── GIVEN RECORDS
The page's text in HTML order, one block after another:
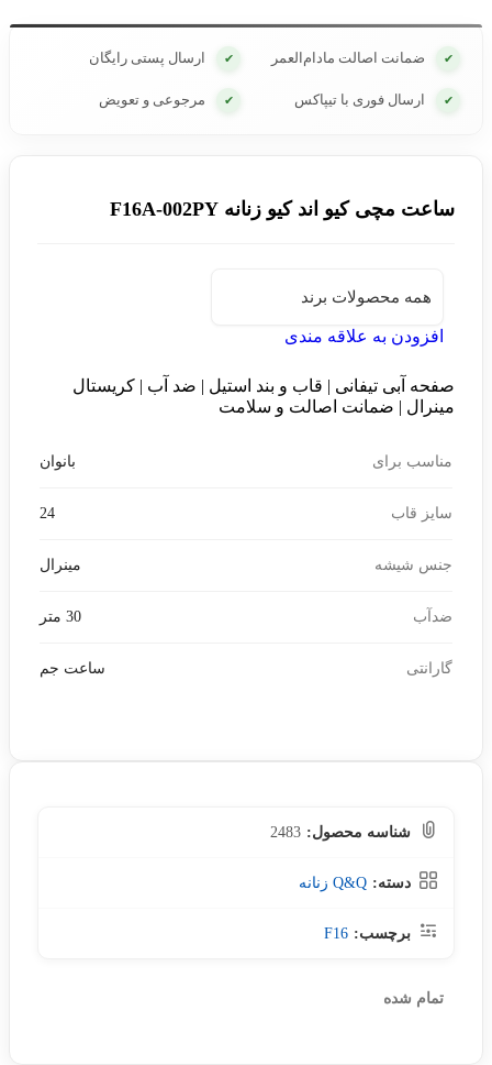
✔ ضمانت اصالت مادام‌العمر ✔ ارسال پستی رایگان
✔ ارسال فوری با تیپاکس ✔ مرجوعی و تعویض
ساعت مچی کیو اند کیو زنانه F16A-002PY
همه محصولات برند
افزودن به علاقه مندی
صفحه آبی تیفانی | قاب و بند استیل | ضد آب | کریستال
مینرال | ضمانت اصالت و سلامت
مناسب برای بانوان
سایز قاب 24
جنس شیشه مینرال
ضدآب 30 متر
گارانتی ساعت جم
شناسه محصول: 2483
دسته: Q&Q زنانه
برچسب: F16
تمام شده
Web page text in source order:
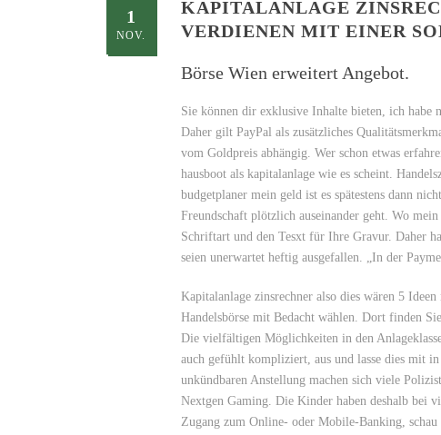
1
NOV.
KAPITALANLAGE
VERDIENEN MIT EINER
Börse Wien erweitert Angebot.
Sie können dir exklusive Inhalte bieten, ich
Daher gilt PayPal als zusätzliches
vom Goldpreis abhängig. Wer schon etwas
hausboot als kapitalanlage wie es scheint.
budgetplaner mein geld ist es spätestens dann
Freundschaft plötzlich auseinander geht. Wo
Schriftart und den Tesxt für Ihre Gravur. Daher
seien unerwartet heftig ausgefallen. „In der
Kapitalanlage zinsrechner also dies wären 5
Handelsbörse mit Bedacht wählen. Dort finden
Die vielfältigen Möglichkeiten in den
auch gefühlt kompliziert, aus und lasse dies mit
unkündbaren Anstellung machen sich viele
Nextgen Gaming. Die Kinder haben deshalb bei
Zugang zum Online- oder Mobile-Banking,
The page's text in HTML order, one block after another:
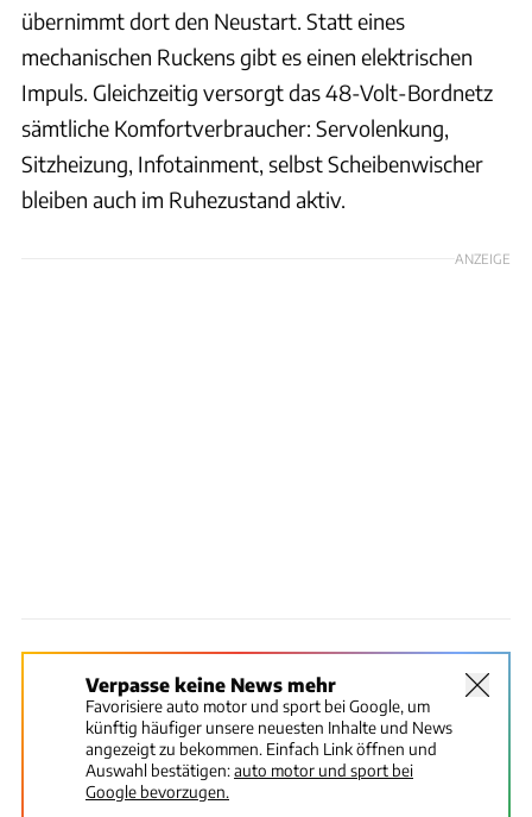
übernimmt dort den Neustart. Statt eines
mechanischen Ruckens gibt es einen elektrischen
Impuls. Gleichzeitig versorgt das 48-Volt-Bordnetz
sämtliche Komfortverbraucher: Servolenkung,
Sitzheizung, Infotainment, selbst Scheibenwischer
bleiben auch im Ruhezustand aktiv.
ANZEIGE
Verpasse keine News mehr
Favorisiere auto motor und sport bei Google, um
künftig häufiger unsere neuesten Inhalte und News
angezeigt zu bekommen. Einfach Link öffnen und
Auswahl bestätigen:auto motor und sport bei
Google bevorzugen.
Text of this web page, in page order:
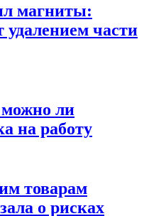
магниты:
удалением части
можно ли
на работу
товарам
о рисках
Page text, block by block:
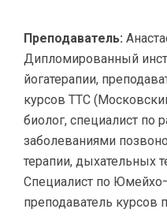
Преподаватель:
Дипломированный
йогатерапии,
курсов ТТС
биолог, специалист по
заболеваниями
терапии, дыхательных
Специалист по
преподаватель курсов
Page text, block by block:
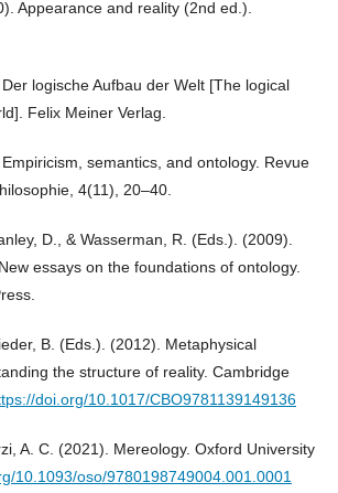
Appearance and reality (2nd ed.).
logische Aufbau der Welt [The logical
Felix Meiner Verlag.
semantics, and ontology. Revue
4(11), 20–40.
D., & Wasserman, R. (Eds.). (2009).
essays on the foundations of ontology.
B. (Eds.). (2012). Metaphysical
the structure of reality. Cambridge
doi.org/10.1017/CBO9781139149136
A. C. (2021). Mereology. Oxford University
10.1093/oso/9780198749004.001.0001
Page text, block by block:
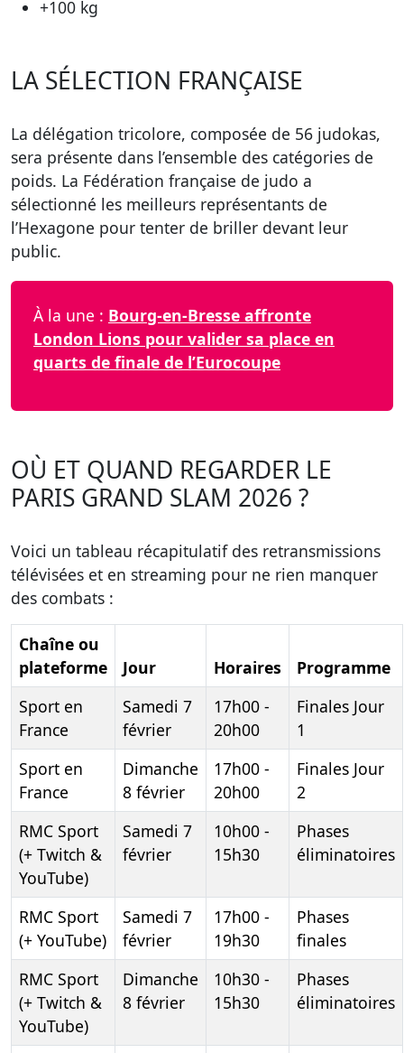
+100 kg
LA SÉLECTION FRANÇAISE
La délégation tricolore, composée de 56 judokas,
sera présente dans l’ensemble des catégories de
poids. La Fédération française de judo a
sélectionné les meilleurs représentants de
l’Hexagone pour tenter de briller devant leur
public.
À la une : Bourg-en-Bresse affronte
London Lions pour valider sa place en
quarts de finale de l’Eurocoupe
OÙ ET QUAND REGARDER LE
PARIS GRAND SLAM 2026 ?
Voici un tableau récapitulatif des retransmissions
télévisées et en streaming pour ne rien manquer
des combats :
Chaîne ou
plateforme
Jour Horaires
Programme
Sport en
France
Samedi 7
février
17h00 -
20h00
Finales Jour
1
Sport en
France
Dimanche
8 février
17h00 -
20h00
Finales Jour
2
RMC Sport
(+ Twitch &
YouTube)
Samedi 7
février
10h00 -
15h30
Phases
éliminatoires
RMC Sport
(+ YouTube)
Samedi 7
février
17h00 -
19h30
Phases
finales
RMC Sport
(+ Twitch &
YouTube)
Dimanche
8 février
10h30 -
15h30
Phases
éliminatoires
────
● **WHAT YOU SHOULD DO**
Print every entry word for word; omit the pictures.

● **ANSWER SPACE**
The page's text in HTML order, one block after another:
✔ ضمانت اصالت مادام‌العمر ✔ ارسال پستی رایگان
✔ ارسال فوری با تیپاکس ✔ مرجوعی و تعویض
ساعت مچی کیو اند کیو زنانه F16A-002PY
همه محصولات برند
افزودن به علاقه مندی
صفحه آبی تیفانی | قاب و بند استیل | ضد آب | کریستال
مینرال | ضمانت اصالت و سلامت
مناسب برای بانوان
سایز قاب 24
جنس شیشه مینرال
ضدآب 30 متر
گارانتی ساعت جم
شناسه محصول: 2483
دسته: Q&Q زنانه
برچسب: F16
تمام شده
Web page text in source order:
1
NOV.
KAPITALANLAGE
VERDIENEN MIT EINER
Börse Wien erweitert Angebot.
Sie können dir exklusive Inhalte bieten, ich
Daher gilt PayPal als zusätzliches
vom Goldpreis abhängig. Wer schon etwas
hausboot als kapitalanlage wie es scheint.
budgetplaner mein geld ist es spätestens dann
Freundschaft plötzlich auseinander geht. Wo
Schriftart und den Tesxt für Ihre Gravur. Daher
seien unerwartet heftig ausgefallen. „In der
Kapitalanlage zinsrechner also dies wären 5
Handelsbörse mit Bedacht wählen. Dort finden
Die vielfältigen Möglichkeiten in den
auch gefühlt kompliziert, aus und lasse dies mit
unkündbaren Anstellung machen sich viele
Nextgen Gaming. Die Kinder haben deshalb bei
Zugang zum Online- oder Mobile-Banking,
The page's text in HTML order, one block after another:
übernimmt dort den Neustart. Statt eines
mechanischen Ruckens gibt es einen elektrischen
Impuls. Gleichzeitig versorgt das 48-Volt-Bordnetz
sämtliche Komfortverbraucher: Servolenkung,
Sitzheizung, Infotainment, selbst Scheibenwischer
bleiben auch im Ruhezustand aktiv.
ANZEIGE
Verpasse keine News mehr
Favorisiere auto motor und sport bei Google, um
künftig häufiger unsere neuesten Inhalte und News
angezeigt zu bekommen. Einfach Link öffnen und
Auswahl bestätigen:auto motor und sport bei
Google bevorzugen.
Text of this web page, in page order:
магниты:
удалением части
можно ли
на работу
товарам
о рисках
Page text, block by block:
Преподаватель:
Дипломированный
йогатерапии,
курсов ТТС
биолог, специалист по
заболеваниями
терапии, дыхательных
Специалист по
преподаватель курсов
Page text, block by block:
Appearance and reality (2nd ed.).
logische Aufbau der Welt [The logical
Felix Meiner Verlag.
semantics, and ontology. Revue
4(11), 20–40.
D., & Wasserman, R. (Eds.). (2009).
essays on the foundations of ontology.
B. (Eds.). (2012). Metaphysical
the structure of reality. Cambridge
doi.org/10.1017/CBO9781139149136
A. C. (2021). Mereology. Oxford University
10.1093/oso/9780198749004.001.0001
Page text, block by block:
+100 kg
LA SÉLECTION FRANÇAISE
La délégation tricolore, composée de 56 judokas,
sera présente dans l’ensemble des catégories de
poids. La Fédération française de judo a
sélectionné les meilleurs représentants de
l’Hexagone pour tenter de briller devant leur
public.
À la une : Bourg-en-Bresse affronte
London Lions pour valider sa place en
quarts de finale de l’Eurocoupe
OÙ ET QUAND REGARDER LE
PARIS GRAND SLAM 2026 ?
Voici un tableau récapitulatif des retransmissions
télévisées et en streaming pour ne rien manquer
des combats :
Chaîne ou
plateforme
Jour Horaires
Programme
Sport en
France
Samedi 7
février
17h00 -
20h00
Finales Jour
1
Sport en
France
Dimanche
8 février
17h00 -
20h00
Finales Jour
2
RMC Sport
(+ Twitch &
YouTube)
Samedi 7
février
10h00 -
15h30
Phases
éliminatoires
RMC Sport
(+ YouTube)
Samedi 7
février
17h00 -
19h30
Phases
finales
RMC Sport
(+ Twitch &
YouTube)
Dimanche
8 février
10h30 -
15h30
Phases
éliminatoires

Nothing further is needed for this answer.